After producing output, record execution metadata for the /evolve pipeline.

Check if a project memory directory exists:
- Look for the project path in `~/.claude/projects/`
- If found, append to `skill-telemetry.md` in that memory directory

Entry format:
```
### /pentest — {{YYYY-MM-DD}}
- Outcome: {{SUCCESS | PARTIAL | FAILED}}
- Self-healed: {{yes — what was healed | no}}
- Iterations used: {{N}} / {{N max}}
- Bottleneck: {{phase that struggled or "none"}}
- Suggestion: {{one-line improvement idea for /evolve, or "none"}}
```

Only log if the memory directory exists.

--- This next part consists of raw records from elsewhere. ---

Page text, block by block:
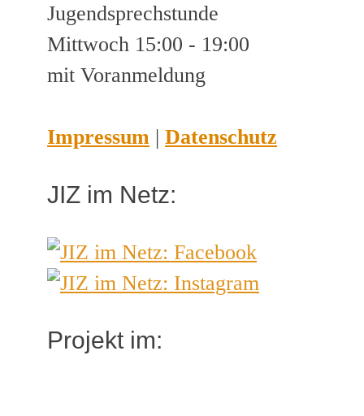
Jugendsprechstunde
Mittwoch 15:00 - 19:00
mit Voranmeldung
Impressum | Datenschutz
JIZ im Netz:
Projekt im:

Skip silently if not found.
Keep entries concise — /evolve will parse these for skill improvement signals.

============================================================
DO NOT
============================================================

- Do NOT execute actual exploits — this is static code analysis only.
- Do NOT send network requests to test vulnerabilities.
- Do NOT expose full secret values — redact all but first 4 characters.
- Do NOT modify any code — report findings with suggested fixes only.
- Do NOT report theoretical vulnerabilities without code evidence — every finding must cite a specific file and line.
- Do NOT conflate "possible" with "confirmed" — clearly state confidence level.
- Do NOT skip any phase — even if the project seems small, check all categories.
- Do NOT install external tools — analyze the source code directly.